Jan. 8th, 2017

marahmarie: Sheep go to heaven, goats go to hell (Default)

ETA: after posting I did a bit more Googling and found this and this, which both say wordpress.com has turned on AMP for all users by default, while the latter page states there is indeed an opt-out (yay, because actually, I wouldn't let Google cache Anti-AOL if I could figure out how to stop that while still allowing indexing so people can find it).

ETA on the ETA: but apparently, even opting out won't remove the content right away. The fastest way I can think of is to opt-out (which I did, already), then edit the page to, say, be completely blank, save it, re-visit the AMP URL, and since it fetches the latest version, that should remove the content, if not the page itself, from AMP servers. Of course I'm not going to do that, so oh, well. I have to sit back and just let someone else control it until they decide not to anymore.

What I don't like is the AMP version of my content is hosted on Google's servers, which in this case, is Wordpress deciding where my content should live without my input or permission. While I haven't looked through a Wordpress.com ToS or EULA in forever (maybe never) I wonder if them farming out my content to Google's CDN servers violates it, because I never said they could.

Also, clean URLs, which I saw in one article (can't find it) that they promised to do "when possible", my foot. Not that it matters...clean URL or dirty (and my God, the one seen below is a mess), I don't want my content on their servers. Also-also, this:

To take advantage of the Google AMP Cache, an AMP URL must be accessed directly from the cache using the AMP Cache URL format. Each time a user accesses AMP content from the cache, the content is automatically updated, and the updated version is served to the next user once the content has been cached.

Sounds like they took a page from AOL's playbook and said, "Hey, let's download the entire Internet!" except they're downloading it only after insisting the source gets rewritten by content creators or CMS owners, so they can serve ads from it even faster.

AOL literally wrote the book on "Hey, let's download the Internet!". Not original thinking.

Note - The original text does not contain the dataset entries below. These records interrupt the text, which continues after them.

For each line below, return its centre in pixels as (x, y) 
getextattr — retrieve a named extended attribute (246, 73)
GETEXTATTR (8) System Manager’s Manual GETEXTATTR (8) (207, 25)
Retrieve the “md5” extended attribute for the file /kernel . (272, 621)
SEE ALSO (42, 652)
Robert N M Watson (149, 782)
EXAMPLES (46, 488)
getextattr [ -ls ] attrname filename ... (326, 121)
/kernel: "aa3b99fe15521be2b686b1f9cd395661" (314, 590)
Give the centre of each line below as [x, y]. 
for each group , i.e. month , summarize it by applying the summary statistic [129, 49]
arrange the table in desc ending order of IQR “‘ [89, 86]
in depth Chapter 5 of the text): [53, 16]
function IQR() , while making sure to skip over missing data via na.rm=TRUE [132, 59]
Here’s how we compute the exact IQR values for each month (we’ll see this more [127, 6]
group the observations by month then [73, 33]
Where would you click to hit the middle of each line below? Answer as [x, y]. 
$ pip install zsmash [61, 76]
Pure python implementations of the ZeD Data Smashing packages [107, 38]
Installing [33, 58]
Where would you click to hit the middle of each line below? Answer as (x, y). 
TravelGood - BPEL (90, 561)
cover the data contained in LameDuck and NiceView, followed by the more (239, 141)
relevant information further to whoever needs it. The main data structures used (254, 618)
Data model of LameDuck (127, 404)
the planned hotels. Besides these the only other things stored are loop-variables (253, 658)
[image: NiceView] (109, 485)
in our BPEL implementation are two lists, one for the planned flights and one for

But caching the entire Internet to serve super-speedy ads from it (which is probably the entire point of AMP, let's not kid ourselves)? All Google, man, all the time - AOL missed the boat on that, completely.

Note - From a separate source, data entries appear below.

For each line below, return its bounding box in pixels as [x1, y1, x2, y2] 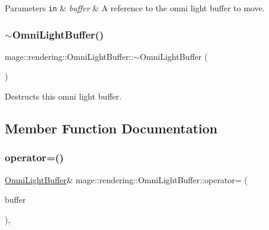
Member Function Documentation [5, 119, 218, 138]
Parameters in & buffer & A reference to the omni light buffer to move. [5, 2, 265, 14]
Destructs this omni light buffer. [5, 90, 121, 103]
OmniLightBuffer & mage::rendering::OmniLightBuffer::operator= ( [5, 173, 248, 186]
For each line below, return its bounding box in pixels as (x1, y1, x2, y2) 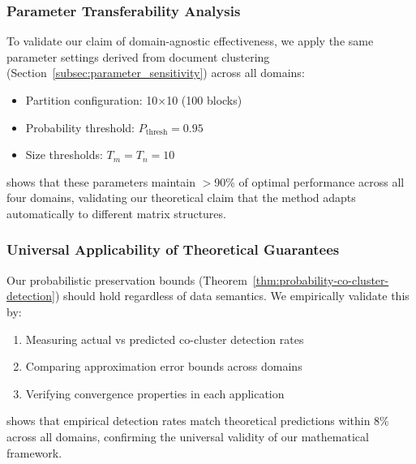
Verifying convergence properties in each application (25, 385, 285, 402)
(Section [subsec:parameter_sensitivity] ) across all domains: (6, 64, 305, 81)
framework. (6, 444, 62, 461)
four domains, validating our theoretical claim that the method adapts (6, 189, 356, 206)
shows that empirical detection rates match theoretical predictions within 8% (6, 412, 389, 429)
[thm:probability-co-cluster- (252, 271, 389, 288)
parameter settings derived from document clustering (6, 48, 270, 65)
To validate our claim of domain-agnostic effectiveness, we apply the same (6, 32, 374, 49)
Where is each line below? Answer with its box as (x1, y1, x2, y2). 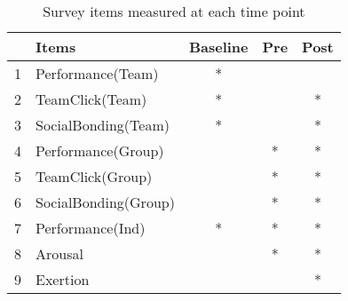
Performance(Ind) (36, 218, 146, 238)
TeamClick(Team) (36, 89, 147, 109)
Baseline (188, 36, 249, 57)
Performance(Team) (36, 63, 159, 83)
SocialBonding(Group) (36, 192, 175, 212)
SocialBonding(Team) (36, 115, 170, 135)
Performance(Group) (36, 140, 164, 161)
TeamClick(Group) (36, 166, 153, 186)
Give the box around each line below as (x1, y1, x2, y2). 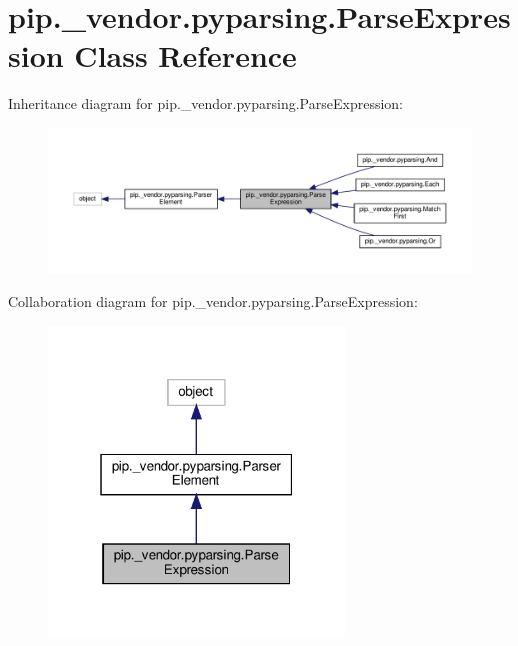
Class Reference (74, 35, 297, 76)
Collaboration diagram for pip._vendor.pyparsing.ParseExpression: (8, 291, 418, 312)
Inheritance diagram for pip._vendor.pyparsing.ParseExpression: (8, 93, 403, 114)
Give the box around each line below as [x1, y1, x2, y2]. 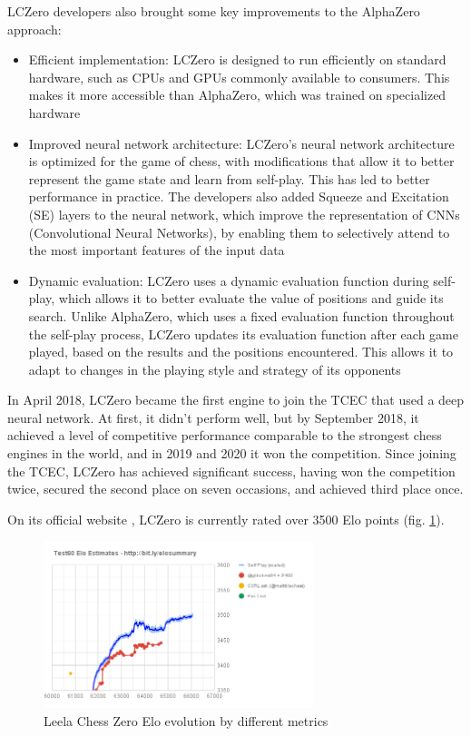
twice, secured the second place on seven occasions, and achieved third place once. [7, 479, 464, 498]
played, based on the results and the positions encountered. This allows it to [28, 342, 454, 361]
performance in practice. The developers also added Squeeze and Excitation [28, 187, 449, 206]
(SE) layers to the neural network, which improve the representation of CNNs [28, 204, 460, 223]
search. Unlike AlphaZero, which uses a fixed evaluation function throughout [28, 306, 455, 325]
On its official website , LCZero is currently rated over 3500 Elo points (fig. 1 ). [7, 509, 445, 528]
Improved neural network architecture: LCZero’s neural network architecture [28, 133, 455, 152]
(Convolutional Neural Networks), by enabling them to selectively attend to [28, 222, 450, 241]

Think this is resolved, for now (see ETA above) - thanks for reading!

...without my knowledge or permission, an action which tends to bother me (previous examples that have drawn my ire: afterdawn.org (one user scraped a post on Anti-AOL for a forum post) and a post about kevinshome.org* (which was inserted through Javascript into the HTML of a post on another person's blog, which had the awesome effect of stealing my page rank for the search terms it corresponded to), the latter of whom reciprocated my call-out by claiming a domain name with my name in it for the next four years, apparently so I couldn't have it for myself.

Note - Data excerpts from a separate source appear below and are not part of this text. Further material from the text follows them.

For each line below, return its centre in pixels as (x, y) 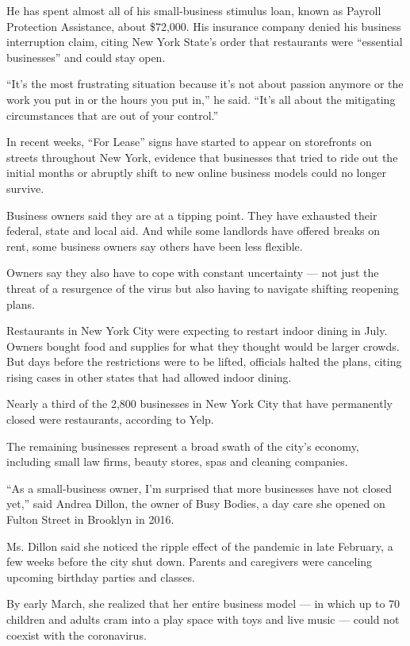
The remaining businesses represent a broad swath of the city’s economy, (183, 446)
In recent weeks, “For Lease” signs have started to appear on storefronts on (189, 142)
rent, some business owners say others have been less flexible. (155, 246)
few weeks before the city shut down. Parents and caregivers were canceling (190, 561)
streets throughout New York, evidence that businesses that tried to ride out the (202, 157)
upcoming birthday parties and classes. (101, 577)
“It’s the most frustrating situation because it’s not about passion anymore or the (205, 84)
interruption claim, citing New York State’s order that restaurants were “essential (205, 42)

Today when I logged into Wordpress.com to do some image uploading (about the only reason I log in, anymore) I checked my stats and saw a referrer from: https://cdn.ampproject.org/v/s/intoolate.wordpress.com/2009/06/30/aol-customer-service-phone-numbers-and-contact-info-updated-3-03-2010/amp/?amp_js_v=6#origin=https%3A%2F%2Fwww.google.com&exp=a4a%3A0&channelid=0&cid=1&dialog=0&prerenderSize=1&visibilityState=prerender&paddingTop=54&history=1&p2r=0&horizontalScrolling=0&csi=0&storage=1&viewerUrl=https%3A%2F%2Fwww.google.com%2Famp%2Fs%2Fintoolate.wordpress.com%2F2009%2F06%2F30%2Faol-customer-service-phone-numbers-and-contact-info-updated-3-03-2010%2Famp%2F.

Long link, huh.

To be clear, this was a referrer, which means the visitor in question (assuming, as I might, that it wasn't a bot) was coming into my blog from the Google AMP page, not exiting out to it. The page is my content, mirrored from end to end. All links in the scrape seem to point back to my blog, but still. According to DTWhois the site belongs to Google. Playing with the URL to find different pages of my blog hosted on the domain hasn't worked so far, but then again, my blood pressure is a little too high right now to play with the URL too much.

So, questions:

  1. Who exactly is scraping my page? Or is this the work of bots?
  2. All the documentation I see seems to indicate website owners create their own AMP pages. I didn't create that page. So, did Wordpress create it? [ding ding ding we have our winner] Or did Google, or someone else? If yes, how do they do that without being me, and why would anyone do that?
  3. Is Google creating another entire web cache/new index out of AMP pages [yep], or is some individual doing this to some or all web content creators?
  4. How do I get this page taken down? [WP opt-out allowed]
  5. How do I find out if other pages of mine are on their servers?

I could easily serve as the literal poster child for confusion right now.

*Edited after posting to correct info on who scraped what.